Looking back and looking ahead
I’ll start out with the material updates.
I was assigned on one CALL of CMCSA at $36. The stock had closed at $36.54 and I had received a premium of $0.60. So, in my estimation I did very well on this trade. In order to have done better I would have had to sell the CALL at $36.50.
My three CALLs of PG at $116 expired worthless. The stock closed at $115.95. I would rate this as another extremely successful trade. I kept the entire $1.05 premium and I still own all my shares. I’m really glad that I ended up making some money on this stock this past week. I’m in a good position to make some money next week as well.
I never did sell my four CALLs of LUV. So, I didn’t make any money on this stock during the past week. The good news is that the stock rebounded by the end of the week and closed at $27.20. Now the options chain looks like I’ve got a chance to sell CALLs at $30.
My two PUTs of GE at $6 expired worthless. The stock closed at $6.20. I kept the entire premium of $0.08. While this made me only $14 net, that still represents approximately a 1.16% return in about three days.
My one PUT of HTZ at $2.50 expired worthless. The stock closed at $3.27. I kept the entire premium of $0.15. Interestingly, this also netted me $14. What’s better is that outcome represents a 5.6% return in about three days!
Reviewing the past week’s outcomes is not the only looking back I had done this morning.
I also had a bit of regret as I calculated my overall return on my CMCSA shares. I averaged approximately a 7.12% return per year for the entire time I held the shares. Had I sold at the 52 week high, I would have generated approximately 11.30% per year. But, I realized that it doesn’t make sense to engage in the wouldacouldashoulda. Instead, I chose to take the perspective that I wrote about above. Given the way that the stock was trading right now I did about the best I could have done. I can choose to be happy with the outcome, and that’s exactly what I will do.
Here is the looking forward, based on examining the options chains for the May 15, 2020 expirations.
I had to decide if I wanted to continue to trade CMCSA. I could place a PUT at $36, or perhaps $35.50. But, I decided that I should compare what type of return I would get using the cash that way instead of using it differently.
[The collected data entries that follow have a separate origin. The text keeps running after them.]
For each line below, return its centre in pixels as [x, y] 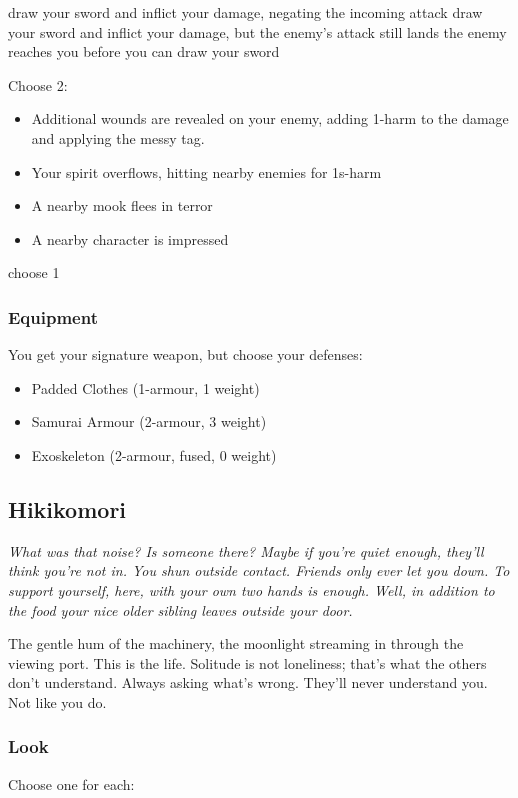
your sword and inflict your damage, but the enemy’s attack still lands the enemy [257, 31]
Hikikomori [67, 508]
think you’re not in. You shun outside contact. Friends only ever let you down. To [259, 570]
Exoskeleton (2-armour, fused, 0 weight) [154, 454]
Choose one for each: [71, 783]
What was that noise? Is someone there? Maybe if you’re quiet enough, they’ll [246, 550]
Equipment [53, 316]
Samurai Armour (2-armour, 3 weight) [149, 421]
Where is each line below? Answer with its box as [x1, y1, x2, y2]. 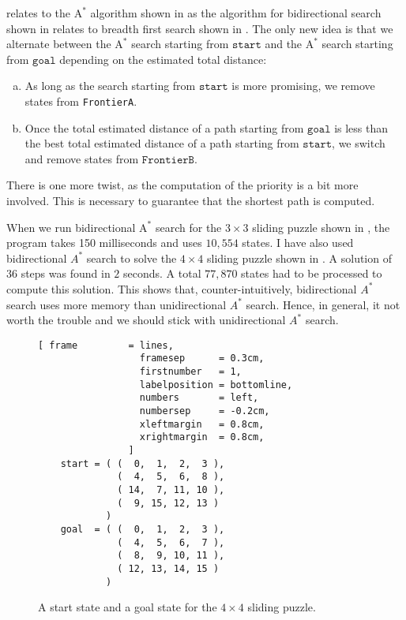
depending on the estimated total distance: [59, 50, 267, 67]
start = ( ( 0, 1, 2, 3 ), [60, 458, 225, 469]
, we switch [332, 135, 385, 151]
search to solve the [86, 249, 177, 266]
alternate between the [6, 35, 111, 52]
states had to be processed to [241, 265, 382, 282]
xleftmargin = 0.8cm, [139, 418, 265, 430]
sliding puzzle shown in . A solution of [207, 249, 392, 266]
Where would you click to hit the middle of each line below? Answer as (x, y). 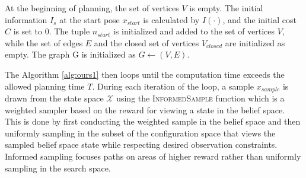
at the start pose (90, 19)
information (26, 19)
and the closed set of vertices (146, 42)
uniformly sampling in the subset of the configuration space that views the (140, 133)
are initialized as (255, 42)
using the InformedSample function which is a (200, 98)
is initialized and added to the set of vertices (194, 31)
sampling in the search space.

The long story short is that I decided to take all the “available” cash in my margin account and sell 18 PUT contracts of HTZ at a strike of $3.00 and a premium of $0.30 on the May 15, 2020 expiration. Assuming that I’m able to sell those contracts on Monday at that price, I would get approximately a 10% return for the week! The Bid/Ask as of Friday, May 8, 2020 was $0.20/$0.30 with a last sold of $0.30. The BidXAsk was 131X220. Update: Now that I have access to market depth data, I have lowered my premium to $0.25. I may still need to lower it to $0.20 to guarantee having my orders filled.
Note: What I’m calling available is the amount that I should be able to withdraw as of Monday, May 11, 2020 (or so). I’m not interested in trading on margin.
I entered my order to sell 4 CALLs of LUV at a strike of $30 and a premium of $0.20 on the May 15, 2020 expiration. The Bid/Ask as of Friday, May 8, 2020 was $0.15/$0.20 with a last sold of $0.17. The BidXAsk was 9X128. Update: Now that I have access to market depth data, I have lowered my premium to $0.15. This premium price should guarantee that my orders are filled.
In originally entered my order to sell 3 CALLs of PG at a strike price of $118 and a premium of $0.70 on the May 15, 2020 expiration. The Bid/Ask as of Friday, May 8, 2020 was $0.28/$0.71 with a last sold of $0.68 (near the end of the day). The BidXAsk was 30X3. Rather than sticking with my plan from last week of aiming to liquidate my holdings I had decided to see if I could ride the stock higher. However as I was writing this entry I realized that pursuing that strategy was likely to get me lower returns. I would be letting my ego and regret get in the way of making a better decision based on what is happening in the market right now.
So, I canceled that order and entered a new order to sell 3 CALLs of PG at a strike price of $116 and a premium of $1.60 on the May 15, 2020 expiration. The Bid/Ask as of Friday, May 8, 2020 was $1.23/$1.62 with a last sold of $1.46 at the end of the day. The BidXAsk was 50X11.
I’m looking at this experience of trading options as part of my spiritual practice. It may seem very strange to consider something so material to also be spiritual. However, I am approaching this by consciously focusing on when I am letting ego or regret cloud my decisions. I am dealing with the reality of the market place right now instead of focusing on the past or hoping for what might happen in the future. I am aiming for what I desire and also letting go of the outcome. I am writing these journal entries and reflecting on my experience and how I am reacting to it. I am accepting that I’m still new to this and I have a lot to learn. I am truly embracing “beginner’s mind.”
I am enjoying this particular adventure in my life right now!
I give thanks to the Universe for the abundance it provides me. I surrender and am open and ready to receive.